CS63: Lab 6

Introduction

In this assignment you will use reinforcement learning to create a program that learns to play the game tic-tac-toe by playing games against itself. We will consider X to be the maximizer and O to be the minimizer. Therefore, a win for X will result in an external reward of +1, while a win for O will result in an external reward of -1. Any other state of the game will result in an external reward of 0 (including tied games). We will assume that either player may go first.

Specifically, you will be using Q-learning, a temporal difference algorithm, to try to learn the optimal playing strategy. Q-learning creates a table that maps states and actions to expected rewards. The goal of temporal difference learning is to make the learner's current prediction for the reward that will be received by taking the action in the current state more closely match the next prediction at the next time step. You will need to modify the Q-learning algorithm to handle both a maximizing player and a minimizing player.

Getting Started

Run update63 to get the starting point files for this lab.
I have provided you with a version of tic-tac-toe. Review the program in the file tictactoe.py. Then execute it and see how it works.
Review the code in the file pickleExample.py. In demonstrates how to easily store and retrieve the state of objects in a python program.
In the file qlearn.py, implement a class for Q-learning. Be sure to read through all of the implementation details below before you begin.

Implementation Details

Here is the pseudocode for the main loop of the game version of Q-learning. Rather than creating the complete table before beginning, this version adds rows to the table as new states are encountered.

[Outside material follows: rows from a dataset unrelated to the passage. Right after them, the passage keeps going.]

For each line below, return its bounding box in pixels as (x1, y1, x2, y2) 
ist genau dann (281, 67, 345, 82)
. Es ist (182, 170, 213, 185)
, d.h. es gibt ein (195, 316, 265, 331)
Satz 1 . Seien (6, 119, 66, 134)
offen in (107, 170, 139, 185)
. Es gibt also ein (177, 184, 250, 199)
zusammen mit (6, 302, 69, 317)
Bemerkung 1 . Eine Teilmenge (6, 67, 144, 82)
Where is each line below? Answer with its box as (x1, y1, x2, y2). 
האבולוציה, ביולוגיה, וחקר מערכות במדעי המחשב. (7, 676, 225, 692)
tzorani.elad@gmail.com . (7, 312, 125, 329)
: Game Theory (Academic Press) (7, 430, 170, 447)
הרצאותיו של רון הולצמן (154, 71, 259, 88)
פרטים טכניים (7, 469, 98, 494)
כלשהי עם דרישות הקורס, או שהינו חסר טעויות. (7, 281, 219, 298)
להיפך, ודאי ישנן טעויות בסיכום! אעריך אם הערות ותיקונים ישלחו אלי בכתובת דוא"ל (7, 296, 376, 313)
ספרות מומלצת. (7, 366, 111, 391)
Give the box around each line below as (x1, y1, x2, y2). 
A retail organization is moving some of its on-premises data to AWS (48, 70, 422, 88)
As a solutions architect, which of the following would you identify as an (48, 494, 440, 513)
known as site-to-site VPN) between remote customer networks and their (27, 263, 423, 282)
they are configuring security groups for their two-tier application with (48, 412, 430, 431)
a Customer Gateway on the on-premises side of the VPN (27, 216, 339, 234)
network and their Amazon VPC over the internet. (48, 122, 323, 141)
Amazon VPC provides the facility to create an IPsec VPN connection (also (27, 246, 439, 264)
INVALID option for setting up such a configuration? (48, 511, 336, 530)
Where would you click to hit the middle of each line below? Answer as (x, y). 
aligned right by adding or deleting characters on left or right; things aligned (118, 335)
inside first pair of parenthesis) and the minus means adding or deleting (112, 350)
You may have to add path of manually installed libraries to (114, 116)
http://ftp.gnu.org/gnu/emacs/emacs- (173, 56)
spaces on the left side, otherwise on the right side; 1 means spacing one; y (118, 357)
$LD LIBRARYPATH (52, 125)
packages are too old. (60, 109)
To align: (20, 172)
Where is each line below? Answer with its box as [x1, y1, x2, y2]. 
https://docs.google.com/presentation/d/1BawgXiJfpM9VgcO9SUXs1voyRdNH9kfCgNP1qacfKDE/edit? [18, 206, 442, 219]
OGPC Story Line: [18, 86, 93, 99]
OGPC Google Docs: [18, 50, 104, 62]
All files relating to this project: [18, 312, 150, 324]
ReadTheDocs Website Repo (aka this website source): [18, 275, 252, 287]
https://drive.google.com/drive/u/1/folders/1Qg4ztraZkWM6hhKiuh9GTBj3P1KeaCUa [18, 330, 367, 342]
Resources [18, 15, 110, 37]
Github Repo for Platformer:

gameLearning(startState, maxGames)
  state = startState
  games = 0
  while games < maxGames  
    stateKey = makeKey(state, player)
    if stateKey not in table
       addKey(stateKey)
    action = chooseAction(stateKey, table)
    nextState = execute(action)
    nextKey = makeKey(nextState, opponent(player))
    reward = reinforcement(nextState)
    if nextKey not in table
       addKey(nextKey)
    updateQvalues(stateKey, action, nextKey, reward)
    if game over
       reset game
       state = startState
       games += 1
    else
       state = nextState
       switchPlayers()

Here is the pseudocode for updating the Q-values.

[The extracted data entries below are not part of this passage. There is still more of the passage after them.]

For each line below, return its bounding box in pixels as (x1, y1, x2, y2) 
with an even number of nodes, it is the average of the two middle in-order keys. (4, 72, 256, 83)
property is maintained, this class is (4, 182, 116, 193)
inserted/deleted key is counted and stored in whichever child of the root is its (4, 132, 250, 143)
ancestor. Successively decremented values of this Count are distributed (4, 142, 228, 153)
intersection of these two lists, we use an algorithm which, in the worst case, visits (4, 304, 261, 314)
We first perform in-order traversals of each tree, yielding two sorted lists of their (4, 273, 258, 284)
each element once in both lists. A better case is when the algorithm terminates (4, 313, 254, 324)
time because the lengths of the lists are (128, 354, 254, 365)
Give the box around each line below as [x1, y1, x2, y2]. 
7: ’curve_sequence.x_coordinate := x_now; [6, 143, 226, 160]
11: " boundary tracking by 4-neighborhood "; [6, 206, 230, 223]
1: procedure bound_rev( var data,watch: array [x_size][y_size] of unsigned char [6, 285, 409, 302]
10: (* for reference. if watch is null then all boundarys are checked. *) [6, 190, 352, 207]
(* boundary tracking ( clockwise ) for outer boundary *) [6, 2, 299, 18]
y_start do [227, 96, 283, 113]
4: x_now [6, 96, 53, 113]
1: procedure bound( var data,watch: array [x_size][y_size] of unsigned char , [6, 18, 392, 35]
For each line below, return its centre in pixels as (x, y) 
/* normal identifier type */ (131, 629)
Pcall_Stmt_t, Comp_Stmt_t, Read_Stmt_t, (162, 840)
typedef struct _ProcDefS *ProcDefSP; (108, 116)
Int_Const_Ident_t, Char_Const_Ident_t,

updateQValues(stateKey, action, nextKey, reward)
  if game over
     expected = reward
  else
     if player is X
        expected = reward + (discount * lowestQvalue(nextKey))
     else
        expected = reward + (discount * highestQvalue(nextKey))
  change = learningRate * (expected - table[stateKey][action])
  table[stateKey][action] += change

You should represent the Q-values table as a dictionary keyed on states, where the state is a string representing a combination of the current player and the current board. The value associated with each state should be another dictionary keyed on actions. There are nine possible locations to play on a tic-tac-toe board which will be numbered 0-8. The value associated with each action should be the current prediction of the expected value of taking that action in the current state. When a new state is added to the dictionary, you should initialize all of the legal action values to small random values in the range [-0.15, 0.15].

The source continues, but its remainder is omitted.